◆ RECORDS PROVIDED
_ _ _

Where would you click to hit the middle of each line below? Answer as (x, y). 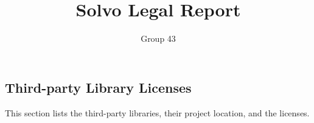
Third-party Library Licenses (98, 87)
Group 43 (158, 38)
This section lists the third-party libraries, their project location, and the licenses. (157, 112)
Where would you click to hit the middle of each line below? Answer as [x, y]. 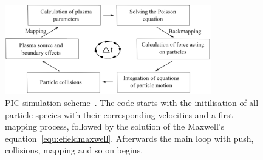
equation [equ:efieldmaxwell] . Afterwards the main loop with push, [129, 138]
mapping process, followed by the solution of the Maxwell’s [115, 126]
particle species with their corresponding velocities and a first [119, 114]
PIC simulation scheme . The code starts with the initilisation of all [132, 102]
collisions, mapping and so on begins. [74, 150]
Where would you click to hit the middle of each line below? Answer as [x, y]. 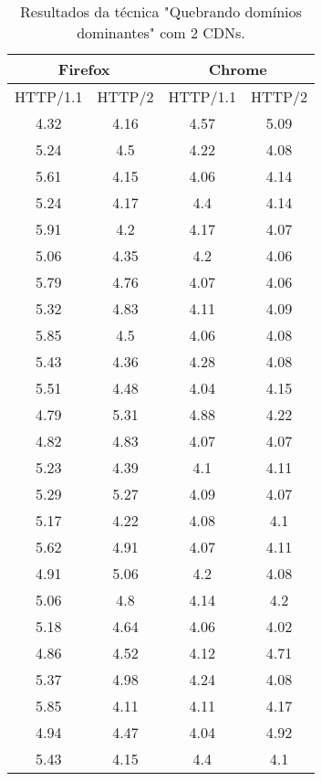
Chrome [238, 69]
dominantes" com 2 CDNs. [161, 32]
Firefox [84, 69]
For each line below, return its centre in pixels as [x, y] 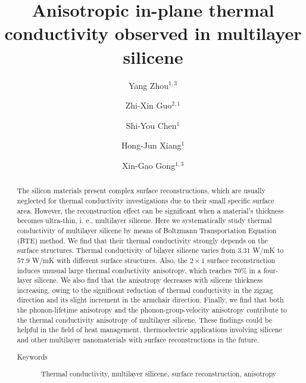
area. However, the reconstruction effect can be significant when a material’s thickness [150, 210]
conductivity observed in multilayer [153, 33]
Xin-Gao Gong [149, 165]
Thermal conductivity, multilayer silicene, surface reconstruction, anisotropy [158, 374]
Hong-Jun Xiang [151, 145]
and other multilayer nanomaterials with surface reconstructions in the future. [138, 340]
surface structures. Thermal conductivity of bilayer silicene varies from [126, 250]
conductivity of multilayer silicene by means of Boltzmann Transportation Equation [147, 230]
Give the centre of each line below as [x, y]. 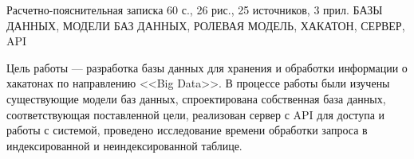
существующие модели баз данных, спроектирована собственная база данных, [196, 98]
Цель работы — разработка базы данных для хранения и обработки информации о [207, 67]
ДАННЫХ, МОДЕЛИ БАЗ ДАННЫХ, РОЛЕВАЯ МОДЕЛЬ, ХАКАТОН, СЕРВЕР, [206, 25]
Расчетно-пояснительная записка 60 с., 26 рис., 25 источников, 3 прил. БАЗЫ [195, 10]
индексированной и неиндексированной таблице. [124, 145]
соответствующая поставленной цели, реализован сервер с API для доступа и [196, 114]
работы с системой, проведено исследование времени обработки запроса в [187, 130]
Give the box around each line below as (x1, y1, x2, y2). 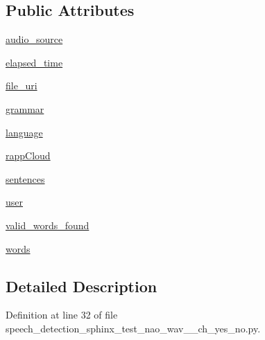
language (6, 125, 43, 139)
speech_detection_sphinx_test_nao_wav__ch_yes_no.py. (6, 321, 261, 335)
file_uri (6, 78, 37, 93)
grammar (6, 101, 44, 116)
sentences (6, 171, 45, 186)
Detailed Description (6, 275, 157, 296)
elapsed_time (6, 55, 63, 69)
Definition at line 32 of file (6, 307, 118, 322)
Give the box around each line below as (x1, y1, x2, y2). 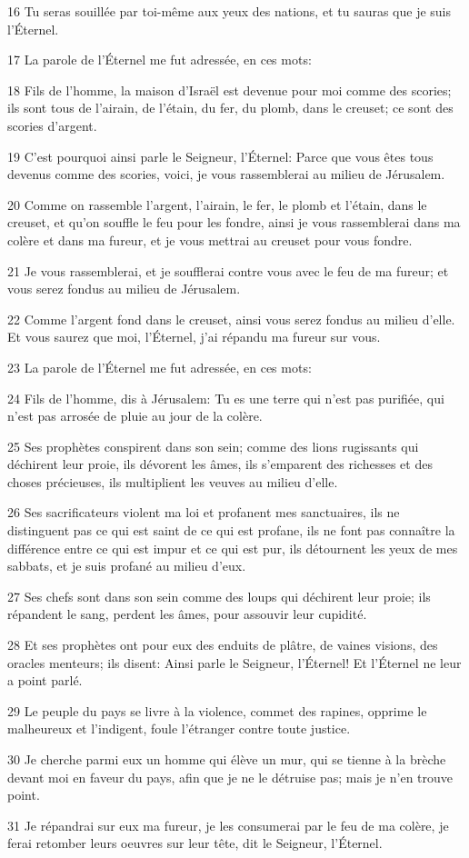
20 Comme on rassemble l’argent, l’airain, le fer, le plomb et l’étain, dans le (7, 195, 427, 214)
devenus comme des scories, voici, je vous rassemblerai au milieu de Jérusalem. (7, 165, 445, 184)
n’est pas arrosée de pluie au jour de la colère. (7, 406, 263, 425)
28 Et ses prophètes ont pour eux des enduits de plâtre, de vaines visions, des (7, 635, 438, 654)
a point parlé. (7, 671, 83, 690)
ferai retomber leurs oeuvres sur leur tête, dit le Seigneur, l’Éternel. (7, 833, 383, 853)
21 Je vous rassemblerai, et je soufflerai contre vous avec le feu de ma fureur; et (7, 261, 449, 280)
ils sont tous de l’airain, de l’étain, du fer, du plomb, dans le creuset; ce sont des (7, 98, 454, 117)
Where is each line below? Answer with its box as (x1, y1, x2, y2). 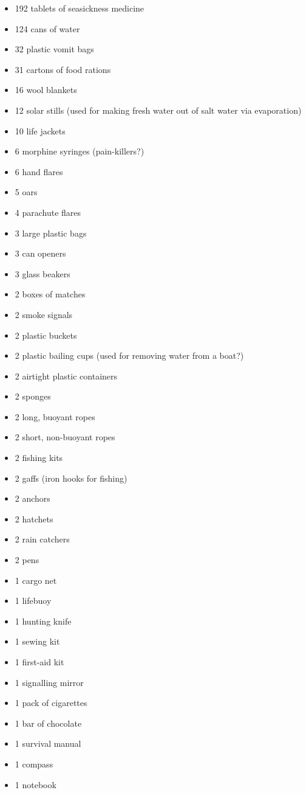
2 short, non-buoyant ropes (15, 431, 115, 443)
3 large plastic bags (15, 226, 87, 239)
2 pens (15, 553, 39, 566)
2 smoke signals (15, 308, 73, 320)
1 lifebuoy (15, 594, 52, 607)
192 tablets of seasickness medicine (15, 2, 144, 14)
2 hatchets (15, 512, 53, 525)
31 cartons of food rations (15, 63, 111, 75)
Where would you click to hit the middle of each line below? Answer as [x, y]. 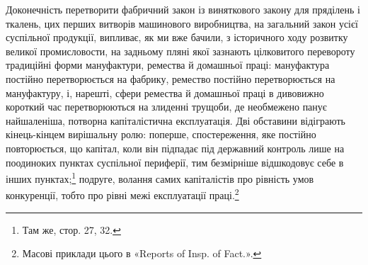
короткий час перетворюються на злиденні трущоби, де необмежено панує [166, 107]
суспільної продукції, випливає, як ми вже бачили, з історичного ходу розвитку [177, 37]
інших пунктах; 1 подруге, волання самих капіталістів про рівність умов [160, 177]
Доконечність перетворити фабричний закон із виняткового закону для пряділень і [183, 9]
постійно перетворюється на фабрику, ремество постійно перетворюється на [171, 78]
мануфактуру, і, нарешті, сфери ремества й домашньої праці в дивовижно [165, 92]
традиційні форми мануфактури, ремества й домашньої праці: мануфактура [168, 65]
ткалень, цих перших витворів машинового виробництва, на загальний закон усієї [182, 23]
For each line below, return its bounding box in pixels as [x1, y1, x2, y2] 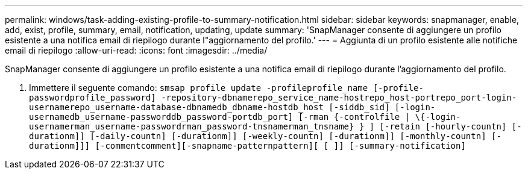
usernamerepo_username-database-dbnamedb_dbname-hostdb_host [29, 102, 324, 112]
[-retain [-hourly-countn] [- [379, 122, 522, 131]
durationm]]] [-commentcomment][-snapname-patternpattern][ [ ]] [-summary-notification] [29, 141, 466, 151]
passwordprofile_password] [29, 93, 156, 102]
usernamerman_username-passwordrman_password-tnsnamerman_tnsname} [29, 122, 354, 131]
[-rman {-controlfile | [298, 112, 410, 122]
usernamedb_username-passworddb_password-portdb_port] [29, 112, 294, 122]
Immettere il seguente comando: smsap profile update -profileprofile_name [29, 82, 368, 93]
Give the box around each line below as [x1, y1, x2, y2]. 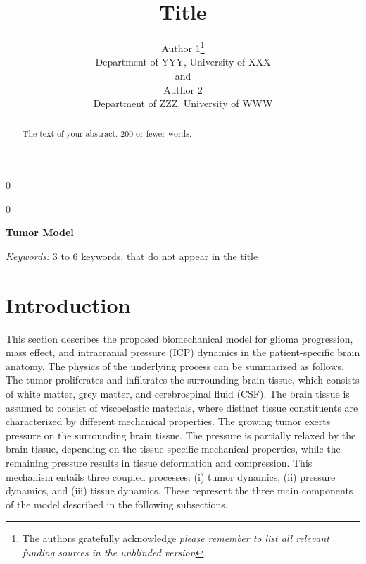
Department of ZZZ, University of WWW [93, 96, 273, 111]
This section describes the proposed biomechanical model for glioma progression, [6, 331, 353, 345]
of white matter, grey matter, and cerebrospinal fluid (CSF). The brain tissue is [6, 386, 350, 401]
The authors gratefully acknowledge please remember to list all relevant [22, 531, 329, 546]
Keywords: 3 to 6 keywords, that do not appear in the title [6, 248, 258, 263]
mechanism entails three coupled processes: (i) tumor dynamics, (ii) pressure [6, 469, 336, 484]
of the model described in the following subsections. [6, 496, 228, 511]
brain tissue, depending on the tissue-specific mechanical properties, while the [6, 441, 341, 456]
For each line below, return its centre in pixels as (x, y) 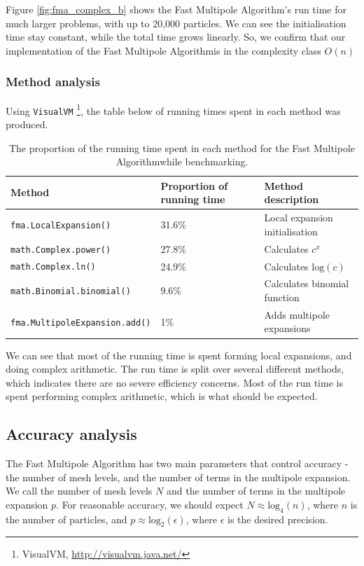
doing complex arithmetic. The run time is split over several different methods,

_ _ _

◆ YOUR TASK
Filter the entries above down to the lines containing the word "Thermal".

◆ TASK SOLUTION
Thermal conductivity, multilayer silicene, surface reconstruction, anisotropy [158, 374]
surface structures. Thermal conductivity of bilayer silicene varies from [126, 250]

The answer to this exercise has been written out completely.